Dr. Hillengass: I can’t answer this. You can have lesions without knowing it of course. But I think the most important thing is that you can have myeloma without seeing lesions in MRI. Because there’s always a limitation of the sensitivity of those techniques, so if you don’t see anything in bone marrow, in PET, in MRI in cytogenetics, wherever, it’s just a limitation of the technique. No technique is really absolute. Even in minimal residual disease measurement, there’s no zero, of course. There’s just a degree of depths of response and the same is true for imaging. If we don’t see lesions, it does not say they are not there. They might be too small, they might be too dim.
So, it could be that you have lesions, but on the other hand we found in our patients where we just looked that the radiologist didn’t know if the patient had myeloma or smoldering or MGUS. They just looked at the image and said, “Okay, there is a focal lesion or there is no focal lesion or there’s a number of focal lesions” and we found that if you don’t see focal lesions it a good prognostic factor. Why? It’s not clear maybe because the tumor mass is slow and you have been caught early in the course of the disease and then an early treatment might be beneficial for this and there might be an answer to that.
Jenny: Well she is lucky then, that’s good.
Dr. Hillengass: Yes, maybe hopefully.
Jenny: The last question and you may have covered some of this but what is a minimum imaging requirements a newly diagnosed patients should requests or demand from their doctors? That’s our final question.

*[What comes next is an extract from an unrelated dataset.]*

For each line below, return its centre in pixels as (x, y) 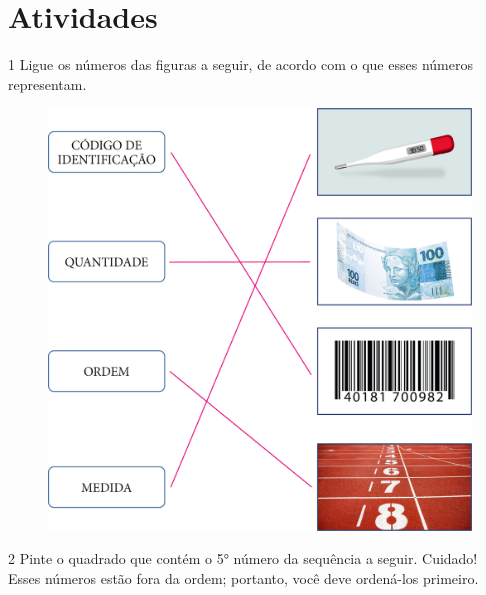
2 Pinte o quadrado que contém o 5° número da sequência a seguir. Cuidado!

Dr. Hillengass: So from the guidelines, it’s at least an X-ray plus an MRI at least of the spine and pelvis for the first diagnosis better than the X-ray is CT. But this is not in the guidelines yet. It is now allowed to do a CT or PET-CT to diagnose osteolysis and you will find earlier, or smaller osteolysis of course because of the higher sensitivity. The guidelines at the moment say skeletal survey plus MRI of spine and pelvis at first diagnosis and I think this is good. CT plus MRI of spine and pelvis is even better CT plus whole body, MRI is even more better and a PET-CT is also very good. I think it depends very much where you will leave, what the access is, or what you can have. So the minimal requirement is skeletal survey plus MRI of pelvis and spine.

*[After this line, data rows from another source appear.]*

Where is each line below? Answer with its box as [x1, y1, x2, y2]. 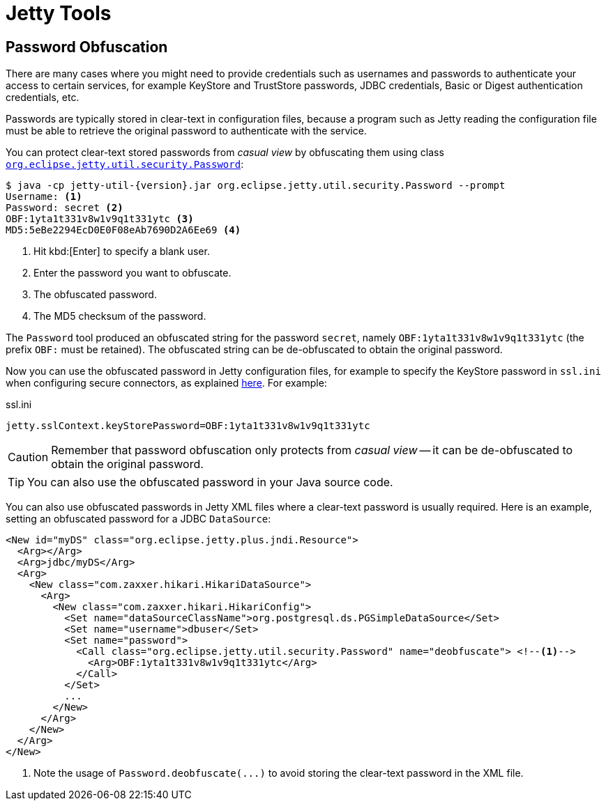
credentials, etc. [6, 91, 79, 104]
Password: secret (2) [6, 202, 123, 214]
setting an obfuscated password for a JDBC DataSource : [6, 513, 271, 525]
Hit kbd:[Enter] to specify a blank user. [33, 245, 210, 258]
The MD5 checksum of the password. [33, 310, 206, 323]
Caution [8, 450, 49, 465]
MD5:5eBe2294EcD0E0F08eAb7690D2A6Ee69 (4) [6, 224, 241, 236]
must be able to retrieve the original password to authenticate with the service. [6, 125, 367, 137]

Jenny: Well perfect. Dr. Hillengass we are so grateful that you took time to talk to us today. I think I’m going go talk to my radiologist because of our conversation. I’ll give them some work to do. But I think it’s so helpful for patients, especially newly diagnosed patients to know what they should be asking for and why it matters and use to explain that in really excellent ways. So we’re just very, very grateful that you took the time and we’re very thankful that you have patience with our technology.
Dr. Hillengass: Thank you very much, it was my pleasure and my honor and I like your work very much. I found your homepage, your website, before we got in touch. I like it very much. It’s really, really important work you do because we researchers cannot do anything without the help of the patients because we have to examine patients to learn. And so you are also very, very helpful and very supportive and I could have done no study at all without the help of my patients and still are very grateful. I’m very grateful for the patients who are willing to support the research. They have benefit but we also have a benefit because we learn more about this this disease. Thank you also.
Jenny: We are just so happy that such smart people are working on this for us and we are thankful that you dedicated your life to multiple myeloma. We’re just so intensely grateful for it. Anyway we are just so thankful.
Dr. Hillengass: Thank you.
Jenny: Thank you for listening to Myeloma Crowd Radio. We believe that patients can help accelerate the discovery of a cure and we encourage you to become involved in part of the process.